WHAT YOU HAVE TO DO
Go through the entries below. Copy out every line that contains "bedroom".

Records from a dataset
========================================================================
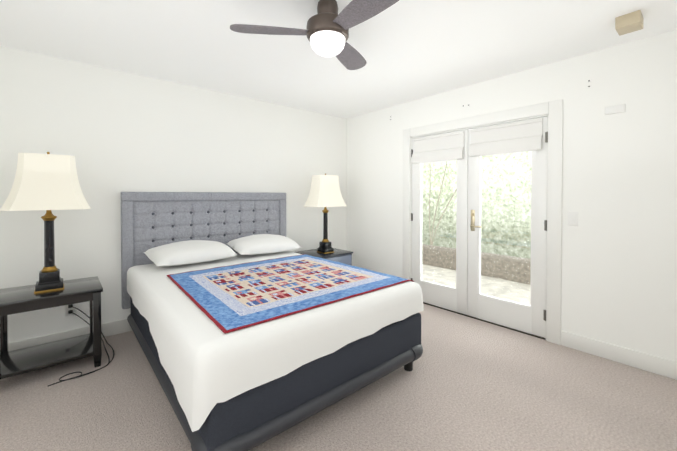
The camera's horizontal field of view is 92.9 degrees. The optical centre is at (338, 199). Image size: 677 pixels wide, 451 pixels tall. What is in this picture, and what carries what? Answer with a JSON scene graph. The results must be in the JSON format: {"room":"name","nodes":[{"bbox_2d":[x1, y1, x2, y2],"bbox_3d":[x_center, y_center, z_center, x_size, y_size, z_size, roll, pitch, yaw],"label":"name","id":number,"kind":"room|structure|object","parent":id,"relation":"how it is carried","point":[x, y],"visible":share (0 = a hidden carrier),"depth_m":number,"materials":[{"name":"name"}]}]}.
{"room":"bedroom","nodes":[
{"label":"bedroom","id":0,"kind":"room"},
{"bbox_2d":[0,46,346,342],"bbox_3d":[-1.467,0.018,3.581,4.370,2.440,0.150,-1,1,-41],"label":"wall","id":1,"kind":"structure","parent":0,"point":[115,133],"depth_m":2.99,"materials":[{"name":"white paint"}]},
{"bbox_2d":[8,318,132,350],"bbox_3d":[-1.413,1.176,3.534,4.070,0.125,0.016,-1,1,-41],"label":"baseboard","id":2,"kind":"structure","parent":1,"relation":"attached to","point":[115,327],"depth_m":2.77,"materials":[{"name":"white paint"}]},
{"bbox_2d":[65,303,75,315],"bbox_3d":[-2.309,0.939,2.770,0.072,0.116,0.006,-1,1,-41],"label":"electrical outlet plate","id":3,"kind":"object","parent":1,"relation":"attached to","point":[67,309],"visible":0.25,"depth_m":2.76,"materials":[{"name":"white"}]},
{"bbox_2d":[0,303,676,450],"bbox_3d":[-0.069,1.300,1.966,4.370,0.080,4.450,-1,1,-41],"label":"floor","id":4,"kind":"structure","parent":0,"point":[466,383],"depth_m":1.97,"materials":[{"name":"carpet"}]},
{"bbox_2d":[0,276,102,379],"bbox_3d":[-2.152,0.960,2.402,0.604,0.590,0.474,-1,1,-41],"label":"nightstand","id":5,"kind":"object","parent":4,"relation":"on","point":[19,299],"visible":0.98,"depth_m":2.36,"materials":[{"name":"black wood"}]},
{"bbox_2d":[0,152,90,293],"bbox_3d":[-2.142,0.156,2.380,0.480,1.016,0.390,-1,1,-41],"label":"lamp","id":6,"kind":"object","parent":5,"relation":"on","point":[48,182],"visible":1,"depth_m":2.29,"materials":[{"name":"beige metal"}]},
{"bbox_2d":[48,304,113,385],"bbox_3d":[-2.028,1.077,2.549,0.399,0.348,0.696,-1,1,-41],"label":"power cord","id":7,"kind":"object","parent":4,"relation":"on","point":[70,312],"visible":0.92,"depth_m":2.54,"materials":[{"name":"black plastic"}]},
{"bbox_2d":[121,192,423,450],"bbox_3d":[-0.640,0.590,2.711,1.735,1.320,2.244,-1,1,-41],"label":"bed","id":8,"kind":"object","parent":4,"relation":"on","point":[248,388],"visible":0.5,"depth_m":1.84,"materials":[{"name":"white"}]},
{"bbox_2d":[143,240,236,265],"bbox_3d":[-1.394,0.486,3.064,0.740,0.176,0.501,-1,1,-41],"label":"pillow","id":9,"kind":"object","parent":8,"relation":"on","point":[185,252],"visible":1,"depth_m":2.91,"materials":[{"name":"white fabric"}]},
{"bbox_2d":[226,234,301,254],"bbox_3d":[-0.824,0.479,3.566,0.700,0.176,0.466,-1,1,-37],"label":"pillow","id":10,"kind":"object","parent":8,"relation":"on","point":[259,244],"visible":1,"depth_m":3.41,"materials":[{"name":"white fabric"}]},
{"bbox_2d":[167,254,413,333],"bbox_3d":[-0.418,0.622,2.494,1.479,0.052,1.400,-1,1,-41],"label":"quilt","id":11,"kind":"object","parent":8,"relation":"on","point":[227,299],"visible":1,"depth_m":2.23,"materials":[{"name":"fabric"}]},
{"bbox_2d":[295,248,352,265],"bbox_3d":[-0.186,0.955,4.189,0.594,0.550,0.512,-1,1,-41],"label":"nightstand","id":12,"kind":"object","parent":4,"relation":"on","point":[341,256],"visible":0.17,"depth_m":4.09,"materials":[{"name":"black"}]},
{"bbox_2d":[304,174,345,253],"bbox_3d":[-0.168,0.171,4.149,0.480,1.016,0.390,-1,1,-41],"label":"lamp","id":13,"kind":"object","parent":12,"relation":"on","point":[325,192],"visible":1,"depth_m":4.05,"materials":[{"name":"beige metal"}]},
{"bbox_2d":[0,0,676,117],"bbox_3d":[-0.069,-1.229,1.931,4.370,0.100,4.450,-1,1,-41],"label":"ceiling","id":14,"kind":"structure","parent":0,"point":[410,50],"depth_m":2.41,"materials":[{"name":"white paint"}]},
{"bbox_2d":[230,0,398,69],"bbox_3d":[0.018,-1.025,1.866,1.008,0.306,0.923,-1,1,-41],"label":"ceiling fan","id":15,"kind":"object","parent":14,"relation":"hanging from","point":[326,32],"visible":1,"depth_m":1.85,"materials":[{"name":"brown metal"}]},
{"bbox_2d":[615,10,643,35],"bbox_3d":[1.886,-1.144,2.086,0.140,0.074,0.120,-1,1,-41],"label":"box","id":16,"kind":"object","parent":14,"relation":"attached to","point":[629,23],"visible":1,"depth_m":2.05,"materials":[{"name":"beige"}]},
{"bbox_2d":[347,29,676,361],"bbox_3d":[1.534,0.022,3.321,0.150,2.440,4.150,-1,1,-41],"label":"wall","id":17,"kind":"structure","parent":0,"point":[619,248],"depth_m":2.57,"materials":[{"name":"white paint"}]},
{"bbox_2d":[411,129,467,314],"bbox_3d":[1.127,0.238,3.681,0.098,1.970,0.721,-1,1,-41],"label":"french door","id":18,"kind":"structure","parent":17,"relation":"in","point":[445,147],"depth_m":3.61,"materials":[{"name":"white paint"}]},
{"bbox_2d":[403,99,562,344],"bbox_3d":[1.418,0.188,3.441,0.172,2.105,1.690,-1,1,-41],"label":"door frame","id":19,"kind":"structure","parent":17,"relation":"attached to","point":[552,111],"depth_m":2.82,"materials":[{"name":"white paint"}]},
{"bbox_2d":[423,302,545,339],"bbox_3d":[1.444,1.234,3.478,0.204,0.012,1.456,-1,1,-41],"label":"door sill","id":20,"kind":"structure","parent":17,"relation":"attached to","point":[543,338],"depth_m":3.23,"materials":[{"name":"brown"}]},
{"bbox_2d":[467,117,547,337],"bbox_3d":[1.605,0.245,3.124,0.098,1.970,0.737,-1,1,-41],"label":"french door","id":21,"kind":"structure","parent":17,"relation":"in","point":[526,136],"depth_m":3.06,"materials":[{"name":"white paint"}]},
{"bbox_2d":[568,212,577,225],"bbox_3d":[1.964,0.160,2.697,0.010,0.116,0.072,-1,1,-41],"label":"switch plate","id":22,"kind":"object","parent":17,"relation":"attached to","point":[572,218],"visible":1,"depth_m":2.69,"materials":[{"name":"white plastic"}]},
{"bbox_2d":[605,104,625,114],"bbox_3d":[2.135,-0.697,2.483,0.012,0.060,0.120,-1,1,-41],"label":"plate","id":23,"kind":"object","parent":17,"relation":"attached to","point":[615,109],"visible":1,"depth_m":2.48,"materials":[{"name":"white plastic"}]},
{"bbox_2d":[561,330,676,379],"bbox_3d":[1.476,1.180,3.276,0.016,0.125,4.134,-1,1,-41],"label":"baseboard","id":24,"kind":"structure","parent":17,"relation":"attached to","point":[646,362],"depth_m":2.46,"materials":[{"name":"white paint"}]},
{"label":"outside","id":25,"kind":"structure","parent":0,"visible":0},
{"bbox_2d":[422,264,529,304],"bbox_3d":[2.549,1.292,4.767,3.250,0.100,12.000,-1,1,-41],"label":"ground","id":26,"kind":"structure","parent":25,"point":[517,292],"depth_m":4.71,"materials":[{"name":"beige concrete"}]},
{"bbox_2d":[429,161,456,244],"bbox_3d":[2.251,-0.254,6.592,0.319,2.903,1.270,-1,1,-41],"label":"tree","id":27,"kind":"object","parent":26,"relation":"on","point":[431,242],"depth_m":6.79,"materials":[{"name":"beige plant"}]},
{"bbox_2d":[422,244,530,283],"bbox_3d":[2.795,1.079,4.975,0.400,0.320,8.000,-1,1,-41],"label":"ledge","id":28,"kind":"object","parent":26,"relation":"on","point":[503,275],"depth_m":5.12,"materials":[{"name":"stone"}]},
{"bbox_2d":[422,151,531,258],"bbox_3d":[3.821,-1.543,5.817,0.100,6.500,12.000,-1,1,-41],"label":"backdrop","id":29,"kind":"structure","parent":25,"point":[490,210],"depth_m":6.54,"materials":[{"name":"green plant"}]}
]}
========================================================================
WRITTEN SOLUTION
{"room":"bedroom","nodes":[
{"label":"bedroom","id":0,"kind":"room"},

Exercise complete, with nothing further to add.